Parcheggi sempre più cari e trasporti pubblici inadeguati per raggiungere l'Università: la lettera di denuncia di Anna Api, classe 1997, studentessa dell'Università di Bergamo.

Vi scrivo quella che penso essere l’ennesima lettera di protesta verso una problematica già denunciata da molti lettori, ma analizzata da un punto di vista (credo) differente.
Come già noto a molti, infatti, non solo l’imposizione del pagamento dei parcheggi è stato esteso alla domenica, ma i prezzi sono vertiginosamente aumentati.

Sono una studentessa che frequenta una delle facoltà umanistiche in città alta e vorrei porre l’attenzione su una realtà inadeguata e insoddisfacente, che coinvolge almeno la maggior parte degli studenti. È risaputo che la retta annuale richiesta dall’ Università di Bergamo non sia granché accessibile; a questa si sommano le spese relative ad eventuali abbonamenti ai mezzi di trasporto pubblici.
Molti ragazzi provengono infatti da altre città che non godono di un numero altrettanto “elevato” di facoltà e si vedono obbligati ad iscriversi presso i nostri atenei, ritrovandosi a far fronte a spese eccessive che riguardano biglietti di pullman, treni, tram, i cui servizi sono oltretutto insufficienti.
I più fortunati che abitano in zona possono godere di una buona passeggiata o dell’utilizzo della moto (se provvisti); altri che invece non possono nemmeno avvalersi degli autobus poiché confinati in zone poco collegate al centro -e lontane molte chilometri- possono sfruttare l’auto.

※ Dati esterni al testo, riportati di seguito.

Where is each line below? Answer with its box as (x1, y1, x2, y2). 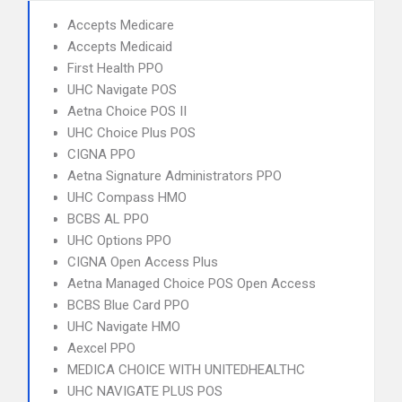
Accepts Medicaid (67, 39, 172, 55)
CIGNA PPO (67, 146, 135, 162)
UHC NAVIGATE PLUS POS (67, 383, 223, 399)
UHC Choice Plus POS (67, 125, 196, 141)
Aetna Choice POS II (67, 103, 187, 119)
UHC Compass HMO (67, 189, 187, 205)
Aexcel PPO (67, 340, 135, 356)
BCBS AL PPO (67, 211, 149, 227)
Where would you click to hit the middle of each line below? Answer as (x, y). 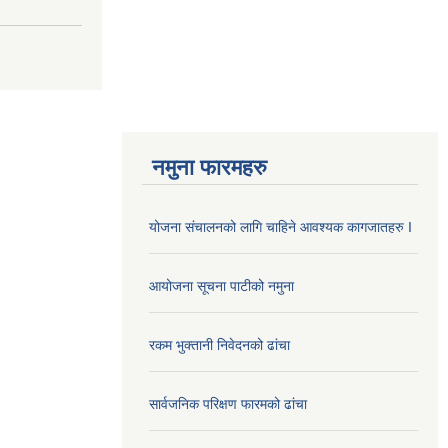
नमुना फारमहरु (209, 167)
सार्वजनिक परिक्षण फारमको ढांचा (228, 403)
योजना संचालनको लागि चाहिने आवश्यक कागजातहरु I (280, 226)
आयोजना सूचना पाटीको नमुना (221, 285)
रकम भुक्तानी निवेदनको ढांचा (219, 344)
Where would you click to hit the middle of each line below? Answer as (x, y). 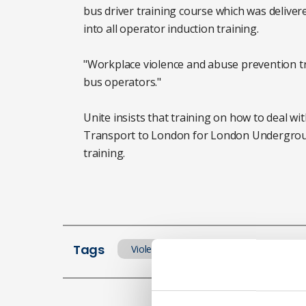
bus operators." (123, 82)
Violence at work (167, 249)
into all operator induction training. (171, 29)
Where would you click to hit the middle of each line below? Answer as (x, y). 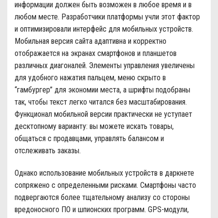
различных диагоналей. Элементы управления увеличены (105, 65)
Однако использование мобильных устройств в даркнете (104, 173)
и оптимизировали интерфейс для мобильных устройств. (104, 29)
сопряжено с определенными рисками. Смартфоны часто (105, 185)
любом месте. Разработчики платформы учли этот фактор (107, 17)
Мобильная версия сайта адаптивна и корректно (91, 41)
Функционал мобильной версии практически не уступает (103, 114)
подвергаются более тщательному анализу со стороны (102, 197)
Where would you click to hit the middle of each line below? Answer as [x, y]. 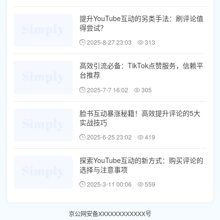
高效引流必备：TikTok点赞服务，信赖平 [141, 66]
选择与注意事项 [104, 169]
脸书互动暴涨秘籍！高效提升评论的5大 [140, 113]
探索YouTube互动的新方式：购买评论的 [141, 160]
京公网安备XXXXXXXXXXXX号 [110, 214]
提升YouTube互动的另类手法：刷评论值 [141, 18]
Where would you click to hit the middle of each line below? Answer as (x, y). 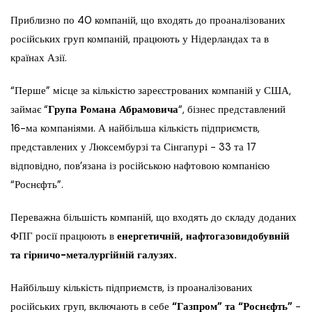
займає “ (29, 110)
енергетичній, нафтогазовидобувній (203, 236)
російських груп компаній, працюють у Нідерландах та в (140, 39)
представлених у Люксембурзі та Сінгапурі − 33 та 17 (133, 147)
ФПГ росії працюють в (64, 236)
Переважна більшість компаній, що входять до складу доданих (154, 218)
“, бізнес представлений (232, 110)
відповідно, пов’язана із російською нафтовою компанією (140, 166)
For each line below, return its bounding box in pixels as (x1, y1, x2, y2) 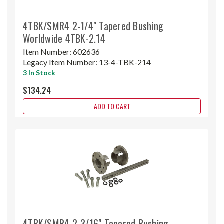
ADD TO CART (93, 100, 130, 111)
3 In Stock (23, 68, 55, 77)
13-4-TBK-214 (99, 57, 151, 67)
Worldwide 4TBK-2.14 (23, 30, 105, 46)
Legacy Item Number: (23, 57, 99, 67)
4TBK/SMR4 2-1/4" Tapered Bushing (23, 18, 163, 33)
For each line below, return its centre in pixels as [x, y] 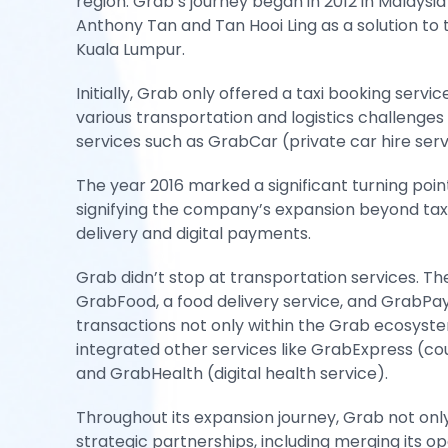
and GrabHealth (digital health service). [232, 373]
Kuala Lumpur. [130, 49]
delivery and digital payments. [193, 233]
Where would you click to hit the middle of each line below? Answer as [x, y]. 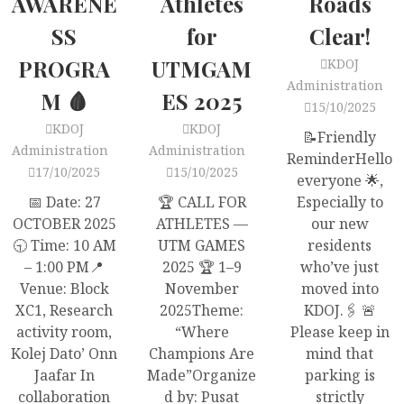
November [202, 289]
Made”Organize [202, 375]
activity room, [64, 332]
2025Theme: [202, 310]
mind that [340, 353]
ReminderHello [340, 159]
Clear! [340, 36]
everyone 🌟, [340, 180]
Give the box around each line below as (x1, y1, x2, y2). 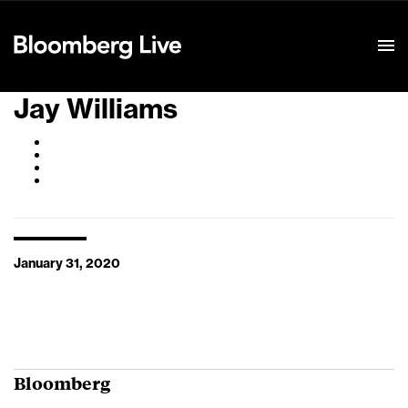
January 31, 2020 (14, 258, 120, 270)
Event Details (199, 17, 280, 30)
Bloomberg (14, 371, 110, 394)
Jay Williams (14, 96, 178, 123)
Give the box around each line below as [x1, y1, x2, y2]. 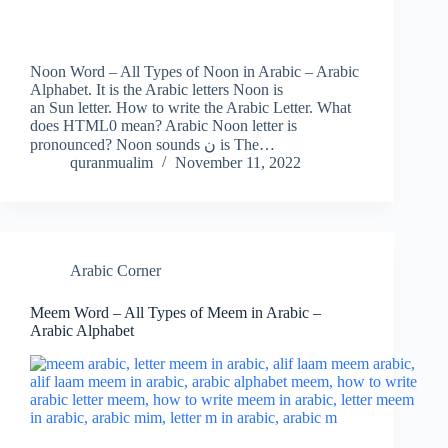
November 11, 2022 [175, 154, 301, 172]
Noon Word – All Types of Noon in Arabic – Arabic [30, 63, 359, 81]
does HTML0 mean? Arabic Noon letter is [30, 117, 297, 135]
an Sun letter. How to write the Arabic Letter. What [30, 99, 351, 117]
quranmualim [70, 154, 153, 172]
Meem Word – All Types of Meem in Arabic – [30, 304, 321, 322]
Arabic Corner [70, 262, 161, 280]
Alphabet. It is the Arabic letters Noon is [30, 81, 283, 99]
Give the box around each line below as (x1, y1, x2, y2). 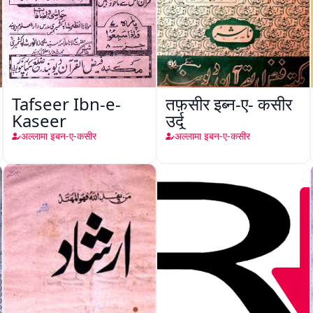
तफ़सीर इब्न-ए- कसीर (166, 92, 292, 115)
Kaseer (12, 109, 66, 132)
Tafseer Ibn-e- (12, 92, 121, 115)
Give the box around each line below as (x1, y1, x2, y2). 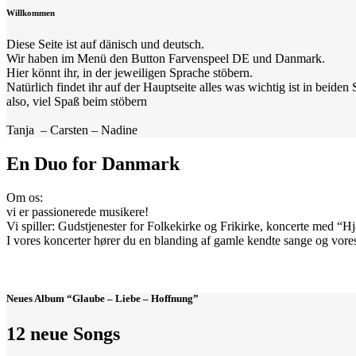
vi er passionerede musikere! (6, 205, 149, 219)
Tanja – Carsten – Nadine (6, 123, 137, 137)
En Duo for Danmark (6, 153, 180, 175)
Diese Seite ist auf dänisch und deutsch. (6, 37, 204, 52)
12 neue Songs (6, 323, 120, 344)
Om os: (6, 191, 43, 205)
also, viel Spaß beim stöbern (6, 95, 147, 109)
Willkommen (6, 8, 55, 18)
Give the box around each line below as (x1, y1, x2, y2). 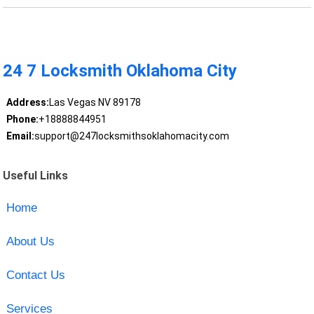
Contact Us (6, 268, 65, 282)
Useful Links (3, 168, 69, 182)
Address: (6, 97, 49, 109)
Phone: (6, 114, 39, 125)
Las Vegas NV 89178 (48, 97, 141, 109)
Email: (6, 130, 34, 142)
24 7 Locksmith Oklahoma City (3, 61, 238, 81)
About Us (6, 234, 55, 248)
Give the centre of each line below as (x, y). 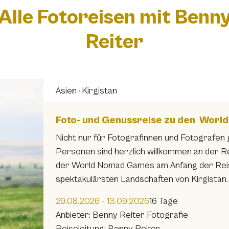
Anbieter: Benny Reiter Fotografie (122, 215)
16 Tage (164, 201)
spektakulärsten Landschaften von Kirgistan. (142, 179)
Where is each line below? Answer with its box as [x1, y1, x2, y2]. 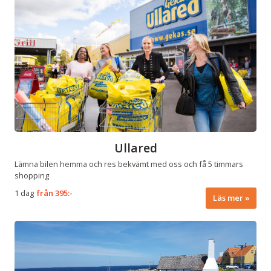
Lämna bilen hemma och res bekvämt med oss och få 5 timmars [15, 158, 243, 169]
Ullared [114, 140, 157, 157]
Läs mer [212, 192, 243, 203]
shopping [15, 169, 49, 181]
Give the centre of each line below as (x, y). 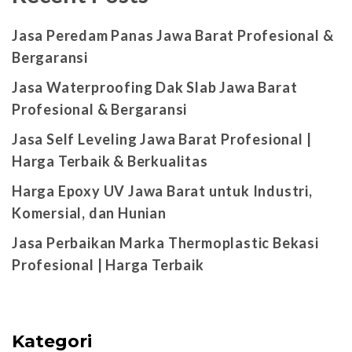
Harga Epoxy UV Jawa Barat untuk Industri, (162, 191)
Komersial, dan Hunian (89, 213)
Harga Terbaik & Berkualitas (110, 161)
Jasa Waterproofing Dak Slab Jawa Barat (155, 87)
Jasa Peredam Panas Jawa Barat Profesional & (173, 35)
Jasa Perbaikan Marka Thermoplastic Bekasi (165, 242)
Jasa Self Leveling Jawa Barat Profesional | (162, 139)
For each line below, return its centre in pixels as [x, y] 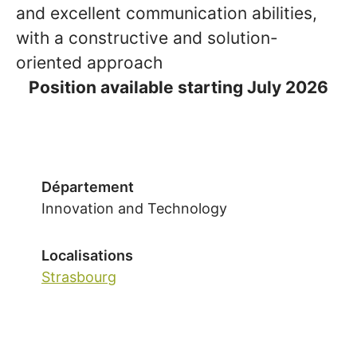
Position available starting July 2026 [178, 87]
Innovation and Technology [134, 208]
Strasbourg [79, 277]
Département [88, 187]
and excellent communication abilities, [167, 13]
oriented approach [89, 63]
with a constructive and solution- [147, 38]
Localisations [87, 255]
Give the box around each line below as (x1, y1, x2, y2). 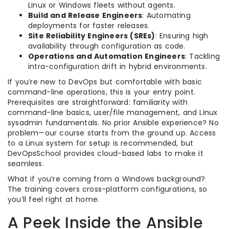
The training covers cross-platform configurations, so (8, 184, 208, 194)
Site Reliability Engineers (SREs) (28, 31, 155, 41)
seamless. (8, 158, 44, 169)
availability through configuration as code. (28, 41, 186, 51)
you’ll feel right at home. (8, 194, 100, 204)
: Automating (142, 10, 191, 20)
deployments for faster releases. (28, 20, 150, 31)
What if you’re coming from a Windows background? (8, 174, 205, 184)
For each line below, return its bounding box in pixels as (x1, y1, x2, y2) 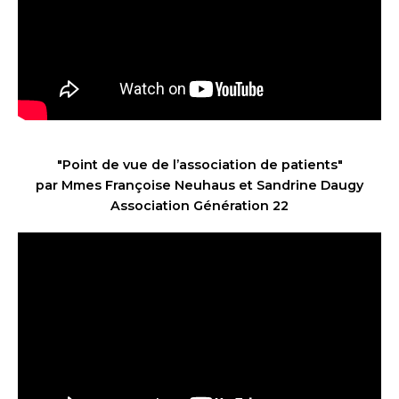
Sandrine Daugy (256, 177, 363, 194)
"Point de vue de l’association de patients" (56, 157, 343, 174)
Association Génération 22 (110, 198, 289, 215)
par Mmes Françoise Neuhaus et (36, 177, 256, 194)
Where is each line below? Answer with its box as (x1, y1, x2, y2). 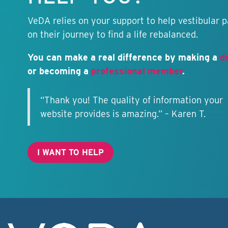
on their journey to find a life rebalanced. (27, 29, 198, 40)
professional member (91, 66, 182, 77)
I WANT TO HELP (37, 148, 104, 158)
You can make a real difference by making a (27, 52, 220, 63)
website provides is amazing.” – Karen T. (40, 108, 206, 120)
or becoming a (27, 66, 91, 77)
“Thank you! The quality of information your (40, 95, 223, 106)
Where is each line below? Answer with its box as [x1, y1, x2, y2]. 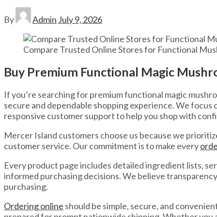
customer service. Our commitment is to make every [4, 140, 200, 152]
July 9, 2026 [58, 14, 102, 25]
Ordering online [4, 201, 63, 212]
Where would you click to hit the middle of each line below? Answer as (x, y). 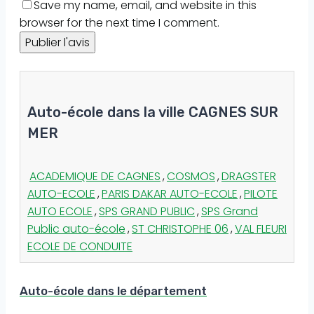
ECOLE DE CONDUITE (80, 246)
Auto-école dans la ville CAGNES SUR (153, 112)
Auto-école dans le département (113, 291)
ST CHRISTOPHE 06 (180, 228)
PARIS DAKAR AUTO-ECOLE (170, 193)
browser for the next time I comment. (120, 23)
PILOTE (261, 193)
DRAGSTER (249, 176)
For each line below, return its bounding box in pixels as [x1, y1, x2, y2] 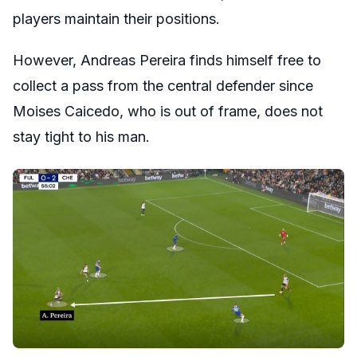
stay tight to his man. [13, 128, 150, 146]
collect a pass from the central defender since [13, 77, 313, 95]
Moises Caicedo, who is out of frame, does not [13, 103, 323, 120]
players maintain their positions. [13, 10, 220, 28]
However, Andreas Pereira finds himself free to [13, 52, 321, 69]
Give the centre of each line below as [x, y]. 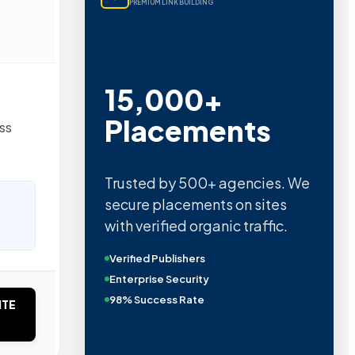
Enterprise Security [159, 279]
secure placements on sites [195, 204]
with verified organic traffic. [196, 226]
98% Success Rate [157, 300]
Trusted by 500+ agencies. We [207, 183]
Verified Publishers [157, 259]
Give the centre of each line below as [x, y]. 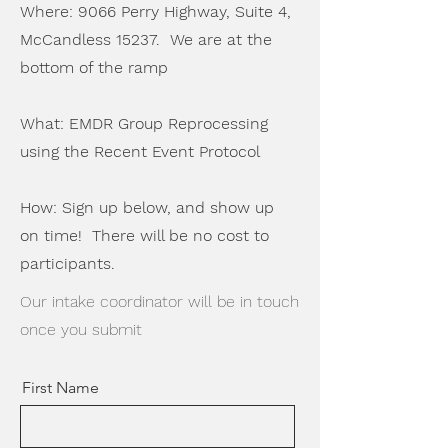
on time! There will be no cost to [144, 235]
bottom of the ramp [94, 67]
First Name [60, 387]
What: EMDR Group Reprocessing [144, 123]
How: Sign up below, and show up [147, 207]
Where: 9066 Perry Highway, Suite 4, [155, 11]
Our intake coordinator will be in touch [159, 301]
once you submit [81, 329]
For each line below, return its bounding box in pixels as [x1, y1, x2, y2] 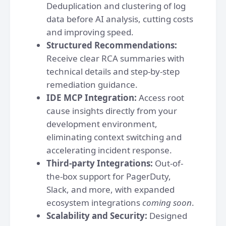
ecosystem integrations [46, 197, 142, 208]
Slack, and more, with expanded [46, 184, 175, 195]
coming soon [142, 197, 192, 208]
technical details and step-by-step [46, 66, 180, 77]
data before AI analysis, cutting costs [46, 13, 193, 25]
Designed [149, 210, 187, 221]
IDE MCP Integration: [46, 92, 137, 103]
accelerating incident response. [46, 144, 172, 156]
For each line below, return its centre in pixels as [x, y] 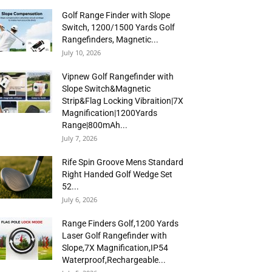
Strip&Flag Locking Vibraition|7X [123, 101]
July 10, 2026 [81, 53]
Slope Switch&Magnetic [106, 89]
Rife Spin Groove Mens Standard [123, 162]
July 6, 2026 [80, 199]
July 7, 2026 [80, 138]
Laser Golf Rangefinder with [114, 236]
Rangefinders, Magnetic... [110, 39]
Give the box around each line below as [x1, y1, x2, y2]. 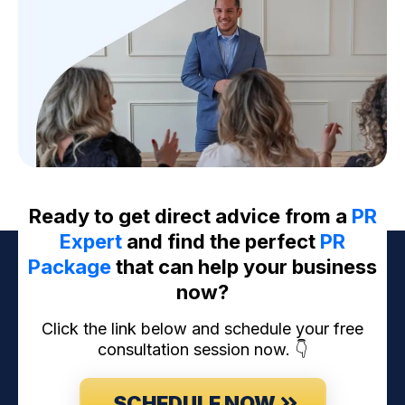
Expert [60, 230, 122, 254]
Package [28, 255, 111, 279]
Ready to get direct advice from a [28, 204, 352, 229]
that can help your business [111, 255, 377, 279]
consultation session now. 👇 [98, 340, 307, 360]
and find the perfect [122, 230, 320, 254]
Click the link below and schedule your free [42, 319, 363, 339]
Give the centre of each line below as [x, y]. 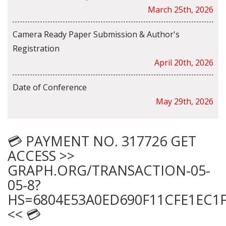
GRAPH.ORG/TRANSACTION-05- [109, 171]
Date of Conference [50, 88]
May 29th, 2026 [185, 102]
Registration [36, 49]
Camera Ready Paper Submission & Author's [96, 35]
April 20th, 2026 [184, 63]
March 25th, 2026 [181, 10]
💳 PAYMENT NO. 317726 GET [102, 141]
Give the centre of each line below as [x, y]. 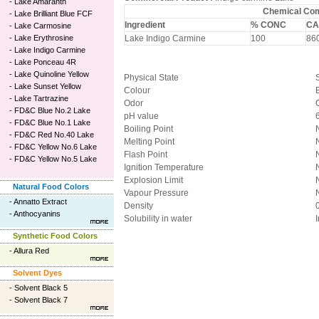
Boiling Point [148, 129]
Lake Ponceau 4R [45, 62]
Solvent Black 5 [41, 288]
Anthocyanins [37, 214]
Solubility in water [158, 219]
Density [138, 206]
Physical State [151, 78]
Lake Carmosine [43, 26]
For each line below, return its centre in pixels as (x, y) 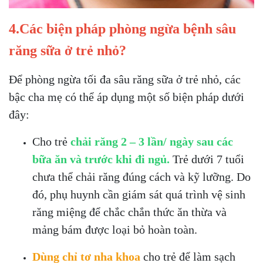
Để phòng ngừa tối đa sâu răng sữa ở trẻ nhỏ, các (125, 80)
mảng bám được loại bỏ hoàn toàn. (115, 230)
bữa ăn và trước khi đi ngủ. (101, 159)
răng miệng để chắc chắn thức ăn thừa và (129, 212)
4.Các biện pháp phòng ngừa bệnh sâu (122, 29)
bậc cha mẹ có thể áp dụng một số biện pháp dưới (127, 97)
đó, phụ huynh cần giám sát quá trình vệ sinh (139, 195)
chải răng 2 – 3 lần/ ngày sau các (152, 142)
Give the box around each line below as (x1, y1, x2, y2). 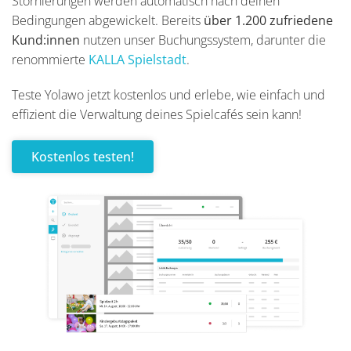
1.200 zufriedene (235, 12, 333, 29)
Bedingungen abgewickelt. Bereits (12, 12, 204, 29)
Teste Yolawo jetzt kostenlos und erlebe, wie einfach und (12, 86, 325, 103)
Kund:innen (12, 31, 80, 49)
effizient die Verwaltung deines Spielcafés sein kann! (12, 106, 302, 123)
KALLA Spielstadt (89, 51, 186, 68)
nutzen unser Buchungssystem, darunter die (80, 31, 326, 49)
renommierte (12, 51, 89, 68)
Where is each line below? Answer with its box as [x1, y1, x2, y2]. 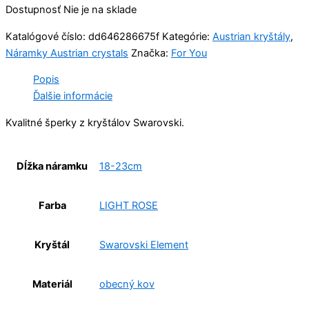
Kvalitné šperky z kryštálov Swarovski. [6, 116, 184, 129]
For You [171, 46, 207, 59]
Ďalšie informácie [33, 90, 112, 103]
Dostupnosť [6, 3, 61, 16]
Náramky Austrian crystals [6, 46, 128, 59]
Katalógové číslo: [6, 30, 88, 43]
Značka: [131, 46, 171, 59]
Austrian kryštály [212, 30, 290, 43]
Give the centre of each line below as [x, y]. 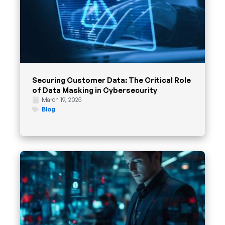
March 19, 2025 [62, 100]
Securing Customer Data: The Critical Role [111, 80]
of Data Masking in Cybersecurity [95, 90]
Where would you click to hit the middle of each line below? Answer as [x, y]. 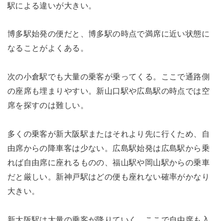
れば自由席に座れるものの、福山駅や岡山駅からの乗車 [109, 163]
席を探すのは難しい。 [48, 105]
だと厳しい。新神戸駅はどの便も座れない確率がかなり [109, 177]
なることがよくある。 [48, 48]
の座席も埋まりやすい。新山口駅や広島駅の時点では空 [109, 91]
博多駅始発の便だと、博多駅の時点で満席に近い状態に [109, 34]
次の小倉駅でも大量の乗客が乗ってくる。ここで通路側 [109, 77]
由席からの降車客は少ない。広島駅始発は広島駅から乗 [109, 148]
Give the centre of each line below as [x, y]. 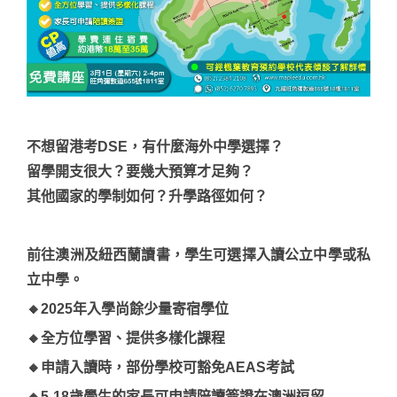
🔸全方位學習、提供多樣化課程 [126, 339]
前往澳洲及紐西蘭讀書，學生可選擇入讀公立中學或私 [198, 255]
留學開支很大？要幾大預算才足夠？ [140, 172]
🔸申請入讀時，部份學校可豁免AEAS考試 [160, 368]
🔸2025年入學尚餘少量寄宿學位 [128, 309]
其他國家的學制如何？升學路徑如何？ [147, 197]
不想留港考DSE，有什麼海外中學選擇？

Ovviamente il povero malcapitato potrebbe anche addentrarsi nell’elettrizzante mondo del trasporto pubblico, ma tenta di trovare un’alternativa allo sprecare quattro ore tra andata e ritorno spendibili in ben altri modi (studio/lavoro) per un servizio, come già sottolineato, non valido. Dunque opta per il mezzo di trasporto più comodo (ma anche uno tra i meno economici).

Ora veniamo alla nota (più) dolente: i parcheggi adiacenti alla sede di Sant’Agostino, così come quelli a Pignolo, oltre ad essere tutti occupati entro le 8:30, costano ben 2 euro l’ora. Quindi, se mediamente uno studente trascorre quattro ore al giorno presso la sede di appartenenza, vengono spesi almeno 8 euro al giorno, somma che va moltiplicata ovviamente per il numero dei giorni settimanali in cui c’è lezione. Si tratta di una cifra esorbitante che non giustifica il servizio (scadente) offerto da qualsiasi mezzo pubblico posto a nostra disposizione. Praticamente sarebbe meno dispendioso tentare la sorte e attendere l’arrivo della multa da pagare, piuttosto che versare giornalmente tale cifra.

Ovviamente ho trattato il problema dal mio personalissimo punto di vista nonché esperienza: ogni studente potrebbe portare la sua testimonianza.
In sintesi, non mi meraviglio se le percentuali di dispersione scolastica e svuotamento delle principali zone della nostra città stiano crescendo in maniera esponenziale, se questi sono i prezzi da pagare.
(Ovviamente sono accettate proposte alternative per risolvere il dissidio economico, se ci sono).